The Venice Commission itself conceded it in a report prepared in 2009 at the request of the Council of Europe’s Committee on Political Affairs and Democracy:

“[t]he effects of the principles of limitation of mandates and incompatibility of political functions in a given country widely depends not only on their constitutional and legal dimension but mainly on the model of separation of powers in that country.”

Given this conclusion, the committee found inappropriate to submit a draft resolution to the Assembly on this matter, arguing that “there are no best practices in the fields covered which would be applicable to all Council of Europe member.“

Still in the same item of its first interim report, the OSCE / ODIHR also questioned de facto the parliamentary work of 42 independent Members of Parliament arguing that they are generally aligned with the positions of the majority party.

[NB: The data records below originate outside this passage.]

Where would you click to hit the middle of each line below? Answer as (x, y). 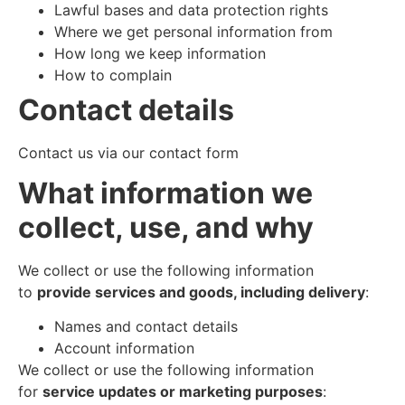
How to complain (113, 75)
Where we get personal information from (193, 31)
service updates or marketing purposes (183, 392)
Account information (124, 348)
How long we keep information (160, 53)
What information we (165, 193)
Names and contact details (146, 327)
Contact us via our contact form (128, 152)
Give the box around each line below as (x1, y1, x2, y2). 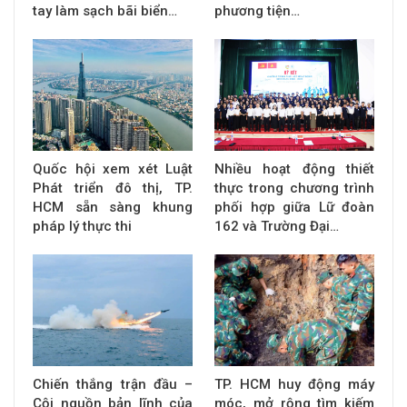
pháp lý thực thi (33, 218, 132, 235)
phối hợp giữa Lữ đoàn (214, 199, 374, 216)
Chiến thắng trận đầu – (33, 376, 193, 393)
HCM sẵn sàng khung (33, 199, 193, 216)
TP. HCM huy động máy (214, 376, 374, 393)
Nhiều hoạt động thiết (214, 161, 374, 178)
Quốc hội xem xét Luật (33, 161, 193, 178)
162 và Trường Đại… (214, 218, 339, 235)
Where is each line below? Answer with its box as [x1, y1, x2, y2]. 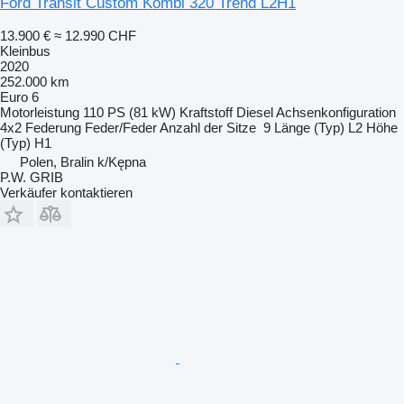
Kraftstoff [179, 104, 233, 120]
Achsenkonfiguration [276, 104, 396, 120]
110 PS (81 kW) [83, 104, 176, 120]
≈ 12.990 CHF [54, 27, 136, 43]
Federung [25, 119, 81, 135]
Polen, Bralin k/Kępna [20, 153, 146, 170]
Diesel [236, 104, 273, 120]
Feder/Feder [85, 119, 157, 135]
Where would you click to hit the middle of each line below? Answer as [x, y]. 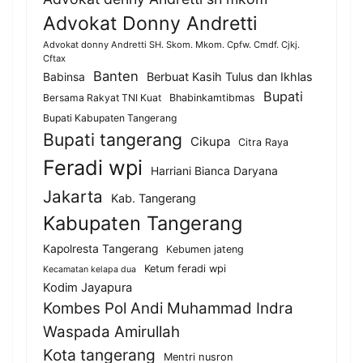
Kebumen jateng [205, 249]
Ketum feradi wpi [185, 268]
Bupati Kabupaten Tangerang [110, 117]
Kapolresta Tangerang [100, 248]
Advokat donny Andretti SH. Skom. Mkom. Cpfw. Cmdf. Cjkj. [171, 44]
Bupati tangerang [113, 139]
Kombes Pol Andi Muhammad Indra [168, 308]
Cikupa [210, 141]
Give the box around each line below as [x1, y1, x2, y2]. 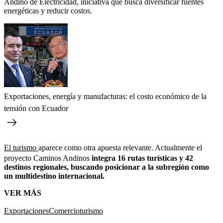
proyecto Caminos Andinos [4, 153, 90, 162]
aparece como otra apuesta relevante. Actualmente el [38, 143, 202, 152]
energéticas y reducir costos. [4, 6, 92, 15]
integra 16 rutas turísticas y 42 [90, 153, 193, 162]
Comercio [49, 206, 80, 215]
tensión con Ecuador [4, 104, 68, 112]
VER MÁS [4, 188, 41, 197]
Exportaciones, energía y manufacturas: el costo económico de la [4, 92, 207, 101]
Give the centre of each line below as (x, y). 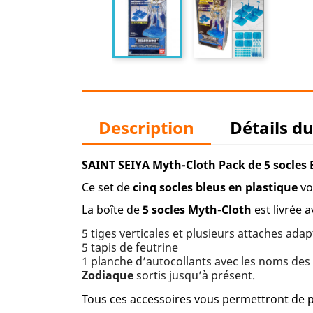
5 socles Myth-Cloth (197, 210)
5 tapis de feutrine (130, 247)
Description (146, 128)
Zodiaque (108, 275)
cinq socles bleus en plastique (215, 187)
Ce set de (107, 187)
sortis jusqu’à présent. (194, 275)
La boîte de (112, 210)
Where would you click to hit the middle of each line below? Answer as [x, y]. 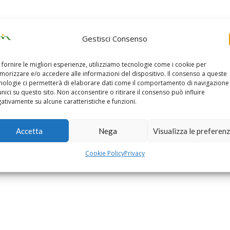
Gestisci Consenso [115, 38]
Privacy [134, 153]
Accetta [30, 131]
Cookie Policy [104, 153]
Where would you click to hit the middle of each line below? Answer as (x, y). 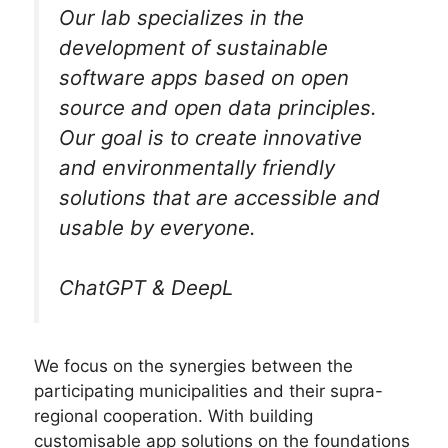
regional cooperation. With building (173, 415)
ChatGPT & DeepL (146, 288)
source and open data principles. (218, 107)
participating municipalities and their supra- (208, 390)
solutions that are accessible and (219, 197)
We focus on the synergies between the (193, 365)
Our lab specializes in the (181, 17)
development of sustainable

Such a position seems to be a value judgment rather than an objective analysis. Nothing allows the impartial observer to question a priori the legislative work of the independent MPs. To take seriously into account the views of the OSCE / ODIHR, it should demonstrate how the independent MPs automatically align with the positions of the political majority. In the absence of any proof, we can only regret a decision to arbitrarily question the integrity of more than a third of the country's Parliament.

A sensitive geopolitical context - An appropriate electoral process

One can not analyze the current campaign for the presidential election, which ends on October 9, regardless of the geopolitical context around the Republic of Azerbaijan.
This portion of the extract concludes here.